# Large stump removal jobs



## BoesTreeService (Feb 22, 2007)

What is the best way to remove a large number of stumps (ie 150), most between 12-24 inches in diameter? The trees are not on the ground quite yet, most are walnut, some oak and pine scattered through and a few maple.

Grinding would be a long drawn out task even with a few grinders. 

With an experience operator, what is the size stump that can be removed by a bulldozer and how long does it take (ballpark) per stump?

Thanks


----------



## Sbusta (Feb 22, 2007)

I removed 840 Pine stumps mainly 16-22inches in diameter in under 30hours just over 2mins per stump, these were spread over a 10 acer site with about 5meter spacing machine 8018trx.


----------



## ropensaddle (Mar 28, 2007)

track hoe with a thumb large enough to get it done my suggestion


----------



## coconutcrab4 (Feb 20, 2015)




----------



## Creeker (Feb 20, 2015)

Reminds me of something, that's it, "Death by a Thousand Cuts".

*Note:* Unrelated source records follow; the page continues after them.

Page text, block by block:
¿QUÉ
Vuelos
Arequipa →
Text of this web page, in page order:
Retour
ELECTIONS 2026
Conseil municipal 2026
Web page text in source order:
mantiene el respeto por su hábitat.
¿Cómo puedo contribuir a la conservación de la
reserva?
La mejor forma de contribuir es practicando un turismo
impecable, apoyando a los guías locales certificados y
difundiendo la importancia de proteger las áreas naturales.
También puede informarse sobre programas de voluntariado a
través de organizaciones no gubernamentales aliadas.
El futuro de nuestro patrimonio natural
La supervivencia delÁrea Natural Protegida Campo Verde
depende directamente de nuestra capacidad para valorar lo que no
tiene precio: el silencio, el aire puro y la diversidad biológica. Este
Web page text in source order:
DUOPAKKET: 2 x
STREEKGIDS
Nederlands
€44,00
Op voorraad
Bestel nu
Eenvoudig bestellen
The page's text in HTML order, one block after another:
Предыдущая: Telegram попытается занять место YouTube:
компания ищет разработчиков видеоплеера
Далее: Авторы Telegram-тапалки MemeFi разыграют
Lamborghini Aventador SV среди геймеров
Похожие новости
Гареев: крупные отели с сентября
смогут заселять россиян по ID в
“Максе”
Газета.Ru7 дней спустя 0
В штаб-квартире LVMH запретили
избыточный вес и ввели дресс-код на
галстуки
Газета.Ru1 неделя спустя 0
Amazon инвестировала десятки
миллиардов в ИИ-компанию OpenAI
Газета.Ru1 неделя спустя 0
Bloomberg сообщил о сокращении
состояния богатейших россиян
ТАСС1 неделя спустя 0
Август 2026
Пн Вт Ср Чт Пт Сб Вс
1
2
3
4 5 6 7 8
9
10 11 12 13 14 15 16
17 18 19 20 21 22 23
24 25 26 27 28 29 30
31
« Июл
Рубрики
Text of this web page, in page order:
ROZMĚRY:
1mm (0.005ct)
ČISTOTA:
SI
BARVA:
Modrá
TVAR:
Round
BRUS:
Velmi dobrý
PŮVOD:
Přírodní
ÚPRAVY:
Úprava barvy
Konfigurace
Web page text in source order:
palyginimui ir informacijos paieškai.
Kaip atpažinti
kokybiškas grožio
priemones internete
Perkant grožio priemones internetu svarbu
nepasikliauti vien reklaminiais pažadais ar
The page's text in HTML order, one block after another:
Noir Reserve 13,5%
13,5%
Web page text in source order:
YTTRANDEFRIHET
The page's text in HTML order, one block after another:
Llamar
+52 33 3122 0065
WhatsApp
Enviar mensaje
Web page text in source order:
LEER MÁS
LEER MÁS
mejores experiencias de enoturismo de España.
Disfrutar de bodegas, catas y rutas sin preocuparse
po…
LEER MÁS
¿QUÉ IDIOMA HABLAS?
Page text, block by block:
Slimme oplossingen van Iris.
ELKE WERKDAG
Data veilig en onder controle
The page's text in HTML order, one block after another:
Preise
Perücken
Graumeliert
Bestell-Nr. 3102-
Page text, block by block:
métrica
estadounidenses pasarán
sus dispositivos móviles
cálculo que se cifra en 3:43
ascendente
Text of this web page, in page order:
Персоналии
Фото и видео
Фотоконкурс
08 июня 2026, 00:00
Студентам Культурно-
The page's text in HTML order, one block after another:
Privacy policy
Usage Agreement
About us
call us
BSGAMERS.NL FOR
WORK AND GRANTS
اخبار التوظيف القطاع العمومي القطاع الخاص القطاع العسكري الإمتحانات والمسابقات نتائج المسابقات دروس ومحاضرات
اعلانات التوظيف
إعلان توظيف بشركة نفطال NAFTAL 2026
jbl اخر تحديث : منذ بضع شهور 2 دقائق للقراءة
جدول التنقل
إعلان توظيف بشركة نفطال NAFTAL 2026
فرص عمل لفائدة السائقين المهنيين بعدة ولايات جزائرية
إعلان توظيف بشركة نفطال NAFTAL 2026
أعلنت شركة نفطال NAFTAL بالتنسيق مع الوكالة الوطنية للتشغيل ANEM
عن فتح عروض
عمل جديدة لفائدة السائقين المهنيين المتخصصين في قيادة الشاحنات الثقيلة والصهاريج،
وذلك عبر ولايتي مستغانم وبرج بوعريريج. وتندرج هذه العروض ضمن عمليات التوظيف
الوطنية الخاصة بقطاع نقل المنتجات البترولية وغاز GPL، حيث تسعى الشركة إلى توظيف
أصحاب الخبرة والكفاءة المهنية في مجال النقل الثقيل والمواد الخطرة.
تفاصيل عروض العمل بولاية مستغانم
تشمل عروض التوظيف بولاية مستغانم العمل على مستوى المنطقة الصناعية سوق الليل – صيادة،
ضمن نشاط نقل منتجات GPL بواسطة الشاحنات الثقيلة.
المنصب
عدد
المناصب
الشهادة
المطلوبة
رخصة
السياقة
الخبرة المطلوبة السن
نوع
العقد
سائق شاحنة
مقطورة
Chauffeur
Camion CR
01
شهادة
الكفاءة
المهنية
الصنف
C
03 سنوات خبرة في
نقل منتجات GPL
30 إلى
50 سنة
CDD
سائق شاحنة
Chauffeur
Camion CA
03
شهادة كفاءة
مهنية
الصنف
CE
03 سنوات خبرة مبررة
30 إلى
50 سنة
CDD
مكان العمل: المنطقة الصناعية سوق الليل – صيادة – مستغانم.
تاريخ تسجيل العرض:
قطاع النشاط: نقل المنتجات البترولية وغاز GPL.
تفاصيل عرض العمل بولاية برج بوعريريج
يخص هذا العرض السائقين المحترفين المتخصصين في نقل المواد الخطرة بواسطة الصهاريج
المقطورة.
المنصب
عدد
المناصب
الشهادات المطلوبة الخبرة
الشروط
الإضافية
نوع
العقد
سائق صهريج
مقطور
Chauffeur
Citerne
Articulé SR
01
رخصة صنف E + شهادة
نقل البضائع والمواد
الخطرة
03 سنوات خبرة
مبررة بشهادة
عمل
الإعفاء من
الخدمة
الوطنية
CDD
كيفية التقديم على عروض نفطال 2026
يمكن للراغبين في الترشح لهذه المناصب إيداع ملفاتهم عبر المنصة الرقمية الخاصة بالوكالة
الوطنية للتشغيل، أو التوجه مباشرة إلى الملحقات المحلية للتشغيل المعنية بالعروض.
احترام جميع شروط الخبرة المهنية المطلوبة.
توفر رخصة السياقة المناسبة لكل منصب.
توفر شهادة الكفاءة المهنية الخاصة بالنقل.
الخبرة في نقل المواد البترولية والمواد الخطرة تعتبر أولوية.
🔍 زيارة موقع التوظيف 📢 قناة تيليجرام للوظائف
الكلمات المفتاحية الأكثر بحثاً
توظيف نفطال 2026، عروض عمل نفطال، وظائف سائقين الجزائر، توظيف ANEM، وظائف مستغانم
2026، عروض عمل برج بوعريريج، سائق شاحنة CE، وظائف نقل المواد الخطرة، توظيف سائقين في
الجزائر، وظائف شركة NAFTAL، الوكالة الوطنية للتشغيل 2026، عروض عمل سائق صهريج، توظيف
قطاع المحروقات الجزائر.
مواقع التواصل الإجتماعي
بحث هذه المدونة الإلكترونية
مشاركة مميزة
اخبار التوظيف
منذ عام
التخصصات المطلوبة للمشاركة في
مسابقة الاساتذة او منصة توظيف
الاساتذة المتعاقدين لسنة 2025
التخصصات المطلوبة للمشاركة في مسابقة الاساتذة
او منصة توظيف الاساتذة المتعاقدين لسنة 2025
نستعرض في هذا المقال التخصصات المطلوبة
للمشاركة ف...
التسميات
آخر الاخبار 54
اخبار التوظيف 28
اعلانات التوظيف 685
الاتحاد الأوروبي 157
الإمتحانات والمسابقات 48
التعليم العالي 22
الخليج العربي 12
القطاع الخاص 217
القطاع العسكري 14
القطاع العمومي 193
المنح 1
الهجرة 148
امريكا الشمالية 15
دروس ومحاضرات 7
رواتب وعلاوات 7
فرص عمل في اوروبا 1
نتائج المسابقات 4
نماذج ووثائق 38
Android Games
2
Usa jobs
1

Novel way to sharpen, but who cares...lol


----------



## treecutterjr (Feb 25, 2015)

if you use a trackhoe/ excavator, what will you do with all the root balls? i we did a huge lot with maybe 60 stumps ranging from 16" to like 36" we ground them all up. spread the mulch.
pulled up a few with excavator but then you have to get rid of the huge rootballs that come up. grindings the best bet.


----------



## BuckmasterStumpGrinding (Feb 25, 2015)

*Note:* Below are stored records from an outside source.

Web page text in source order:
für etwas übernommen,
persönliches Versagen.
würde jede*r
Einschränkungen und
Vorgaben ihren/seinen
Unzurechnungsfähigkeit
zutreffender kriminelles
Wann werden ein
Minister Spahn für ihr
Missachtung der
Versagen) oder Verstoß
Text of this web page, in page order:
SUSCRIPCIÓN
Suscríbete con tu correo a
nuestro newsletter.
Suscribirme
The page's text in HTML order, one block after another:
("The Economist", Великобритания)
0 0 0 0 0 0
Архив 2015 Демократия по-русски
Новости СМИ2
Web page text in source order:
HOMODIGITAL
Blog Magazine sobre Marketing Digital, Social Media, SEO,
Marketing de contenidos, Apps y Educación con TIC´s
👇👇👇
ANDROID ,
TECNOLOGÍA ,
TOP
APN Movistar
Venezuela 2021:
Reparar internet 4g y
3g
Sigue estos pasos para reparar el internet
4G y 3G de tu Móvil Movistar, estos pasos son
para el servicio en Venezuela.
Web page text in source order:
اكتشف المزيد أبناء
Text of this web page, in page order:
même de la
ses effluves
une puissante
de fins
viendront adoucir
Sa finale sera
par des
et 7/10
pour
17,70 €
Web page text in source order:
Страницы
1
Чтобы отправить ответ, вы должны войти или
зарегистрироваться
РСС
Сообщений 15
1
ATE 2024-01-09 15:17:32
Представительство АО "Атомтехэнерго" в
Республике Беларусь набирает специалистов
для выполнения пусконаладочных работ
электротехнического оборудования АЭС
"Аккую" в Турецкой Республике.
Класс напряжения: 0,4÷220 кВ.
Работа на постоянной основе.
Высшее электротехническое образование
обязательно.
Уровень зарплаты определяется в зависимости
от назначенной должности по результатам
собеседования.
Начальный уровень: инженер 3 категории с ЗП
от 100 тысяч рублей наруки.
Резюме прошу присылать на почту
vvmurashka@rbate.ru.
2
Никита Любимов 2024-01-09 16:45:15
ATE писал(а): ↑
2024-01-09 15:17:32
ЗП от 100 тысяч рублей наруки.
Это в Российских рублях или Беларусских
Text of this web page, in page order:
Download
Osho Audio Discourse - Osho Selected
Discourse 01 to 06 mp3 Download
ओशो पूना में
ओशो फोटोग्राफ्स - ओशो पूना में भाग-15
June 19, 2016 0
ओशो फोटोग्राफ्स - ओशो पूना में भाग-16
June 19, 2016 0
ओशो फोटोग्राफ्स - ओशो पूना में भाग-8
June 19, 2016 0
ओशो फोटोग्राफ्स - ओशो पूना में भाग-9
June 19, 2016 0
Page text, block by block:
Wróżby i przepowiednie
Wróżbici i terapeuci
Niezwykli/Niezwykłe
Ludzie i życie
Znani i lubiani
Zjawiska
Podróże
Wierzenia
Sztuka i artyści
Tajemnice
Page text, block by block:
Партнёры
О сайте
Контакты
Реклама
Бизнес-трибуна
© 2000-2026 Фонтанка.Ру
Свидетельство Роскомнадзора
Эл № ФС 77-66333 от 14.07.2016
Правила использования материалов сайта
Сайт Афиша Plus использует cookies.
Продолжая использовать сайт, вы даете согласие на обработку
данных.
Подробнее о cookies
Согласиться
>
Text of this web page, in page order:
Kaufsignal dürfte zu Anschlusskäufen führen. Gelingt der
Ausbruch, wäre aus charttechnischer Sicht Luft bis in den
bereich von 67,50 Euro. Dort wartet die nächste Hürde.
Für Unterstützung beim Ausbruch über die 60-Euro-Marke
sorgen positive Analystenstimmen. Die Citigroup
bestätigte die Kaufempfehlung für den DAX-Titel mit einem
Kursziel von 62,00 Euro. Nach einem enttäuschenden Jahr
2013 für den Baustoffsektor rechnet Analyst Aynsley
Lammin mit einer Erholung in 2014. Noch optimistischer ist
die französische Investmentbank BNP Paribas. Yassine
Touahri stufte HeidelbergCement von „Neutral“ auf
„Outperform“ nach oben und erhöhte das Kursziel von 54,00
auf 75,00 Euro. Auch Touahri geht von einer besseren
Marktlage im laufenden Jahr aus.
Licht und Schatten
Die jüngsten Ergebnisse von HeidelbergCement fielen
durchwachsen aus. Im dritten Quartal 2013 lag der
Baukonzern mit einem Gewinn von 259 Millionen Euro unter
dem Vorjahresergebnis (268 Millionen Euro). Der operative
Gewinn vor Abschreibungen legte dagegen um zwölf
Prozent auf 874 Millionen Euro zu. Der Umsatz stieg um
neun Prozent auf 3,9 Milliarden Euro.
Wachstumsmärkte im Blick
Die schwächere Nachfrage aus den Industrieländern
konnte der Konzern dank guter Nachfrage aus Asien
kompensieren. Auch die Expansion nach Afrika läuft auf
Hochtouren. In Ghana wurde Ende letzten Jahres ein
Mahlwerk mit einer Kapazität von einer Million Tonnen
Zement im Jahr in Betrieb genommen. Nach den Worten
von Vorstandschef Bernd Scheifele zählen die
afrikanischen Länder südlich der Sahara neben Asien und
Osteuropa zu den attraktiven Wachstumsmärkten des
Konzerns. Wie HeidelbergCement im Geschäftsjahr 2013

$10 per stump. 2-3 days and lots of teeth.


----------



## mesupra (Feb 25, 2015)

large dozer or large excavator


----------



## no tree to big (Feb 26, 2015)

150 stumps is not anything special last week me and another guy went out and killed 50 stumps in 5 1/2 hours a 40 something hp Carlton self propelled and a vermeer 752. Most were 24" give or take but one was a huge cottonwood that took me probably 45 mins+ alone. The 752 was Def not running 100 percent either, the throttle would not stay out so agervatin

Crap just noticed old post


----------